Autumn brings changes to the landscape as the equinoctial storms belly up to the bar like braggart seiners, bigger and badder than anybody else around, and dump tons of cold water into our faces. We stagger back for a couple of uncomfortable days, and when we look around there are distinct differences between what is and what was.

Some trees are completely defoliated, every last scrap of leafy flutter is gone and we have missed the show entirely, while others are just a little ragged with colorful highlights. These are beginning the transformation into the glorious "objet de art" that we cherish. There are others however that have made the transition already and can be so bright in their season ending glory that we are compelled to pull off and stare.

I saw one the other day, a Fern Leafed Full Moon Japanese Maple, that had the richest, reddest color of any tree I have ever seen. The leaves are large, with deep indentations so it offers little obstruction to the ravages of the winds, and it's low weeping shape seems to be streamlined already so there is a feeling of running with the wind. The whole thing is no larger than three feet tall and four feet across, but the effect of the color was every bit as impressive as if it had been a giant. Rich, deep and so utterly unlike anything else in the landscape the graduated redness of each leaf seemed to be deepening as it shaded from the branch edge to it's spikey, many sectioned tip.

There are others almost as impressive; Vine Maples with orange, pink and golden shades on each leaf, Amur maples with tiny pointed pennants of ruby edged parchment, and the purple so deep that it seems eternal of the Canada Red Cherry. Some turn golden; the big Norway Maples of the Parkshore, or the brilliant yellow ones around Vintage Park. My favorite one is located in the flats on C street in a tiny front yard, where it so dominates it's tidy cottage that it seems like the tree is the main occupant.

The dark purple of the Crimson King Maples is still in place and the brilliant fire engine red that underlies it can only be glimpsed in a few leaves. It will be a few weeks yet before the color changes and these somber giants are compelled to dance or die. Surprisingly enough they will make the change revealing themselves as masters of the species, reveling in their autumn coats before allowing them to be stripped away by the next season.
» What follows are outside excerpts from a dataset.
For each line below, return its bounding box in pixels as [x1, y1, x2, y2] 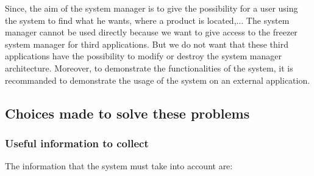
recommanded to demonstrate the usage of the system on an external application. [5, 73, 310, 86]
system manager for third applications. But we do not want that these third [5, 37, 288, 50]
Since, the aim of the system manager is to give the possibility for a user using [5, 2, 298, 14]
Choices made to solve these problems [5, 103, 250, 122]
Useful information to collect [5, 135, 149, 150]
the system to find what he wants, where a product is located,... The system [5, 13, 290, 26]
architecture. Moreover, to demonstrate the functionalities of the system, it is [5, 61, 293, 74]
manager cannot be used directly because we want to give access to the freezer [5, 26, 298, 38]
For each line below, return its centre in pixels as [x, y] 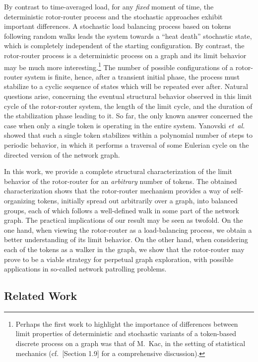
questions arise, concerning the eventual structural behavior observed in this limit [128, 96]
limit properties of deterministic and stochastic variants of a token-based [126, 333]
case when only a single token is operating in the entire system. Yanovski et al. [125, 125]
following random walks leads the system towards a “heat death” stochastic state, [128, 36]
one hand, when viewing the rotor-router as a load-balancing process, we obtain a [128, 229]
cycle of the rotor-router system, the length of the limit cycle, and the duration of [128, 106]
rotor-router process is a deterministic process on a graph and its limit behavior [125, 55]
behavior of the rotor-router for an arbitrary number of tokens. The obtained [121, 181]
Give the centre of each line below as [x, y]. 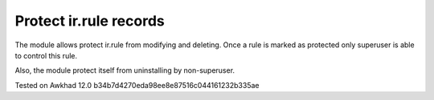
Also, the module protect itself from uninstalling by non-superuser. [125, 70]
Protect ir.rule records [90, 21]
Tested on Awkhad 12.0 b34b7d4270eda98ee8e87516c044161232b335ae [137, 85]
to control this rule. [46, 55]

The roses are beginning to color up, while they still bloom like banshees. The rich aromas pour out of the soft petals, and even when a direct sniff fails to have the desired effect, a step back gets you into the right place and that unforgettable scent goes instantly to the pleasure centers of the brain. The combination of changing leaf color and highly scented flowers makes a sober man dizzy.

Azaleas are beginning to develop their other season too, the gold and pink blooms are a memory now, but the crinkley leaves are transforming themselves from utilitarian camouflage green into the brilliant multi colored coat of the fall. They give such a great show in this season that it makes me wonder if we focus on the wrong effect, these are autumn stars that happen to have a spring burst too.

The big stream and beach edging Dogwoods are on stage too; out along Auke Rec their limber stems bend and whip, making waves in the foliage as the wind piles up the waves on the beach. Their clustered berries are pearls on the end of fencing foils, and the leaves are beginning to dress for the evening. There are few shrubs as satisfying to plant in our southeastern locale as these big natives, they will grow in almost any locale, tolerate abuse like a trooper, and give their all to please us. The seasonal transformation from regular guy to prince is like a fairy tale come true, each year they slowly shade from deep green to dark crimson, and flash it out with golden highlights. Then as the leaves drift away, their dark red bark brightens to shiny brightness and a new effect is given. It's all very cool.

The storms give us pause, and we look around and everything is different. We ought to go out and enjoy it while we can, it won't last forever.